Give the entries again exactly; drop the pictures.

(INFORMATION SUPPLIED)

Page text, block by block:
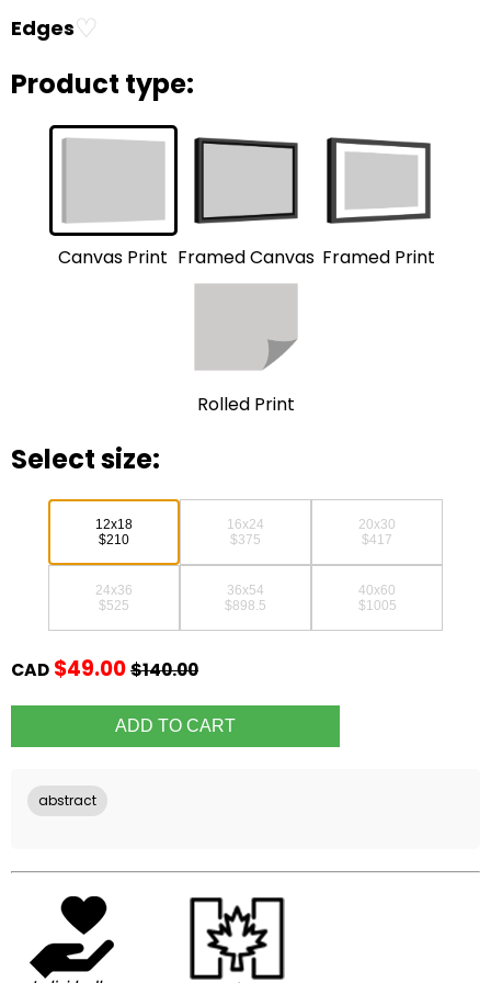
Edges♡
Product type:
Canvas Print Framed Canvas Framed Print
Rolled Print
Select size:
12x18
$210
16x24
$375
20x30
$417
24x36
$525
36x54
$898.5
40x60
$1005
CAD $49.00$140.00
abstract

(End INFORMATION SUPPLIED)

◆ SOLUTION TO THIS EXERCISE:
Page text, block by block:
Edges♡
Product type:
Canvas Print Framed Canvas Framed Print
Rolled Print
Select size:
12x18
$210
16x24
$375
20x30
$417
24x36
$525
36x54
$898.5
40x60
$1005
CAD $49.00$140.00
abstract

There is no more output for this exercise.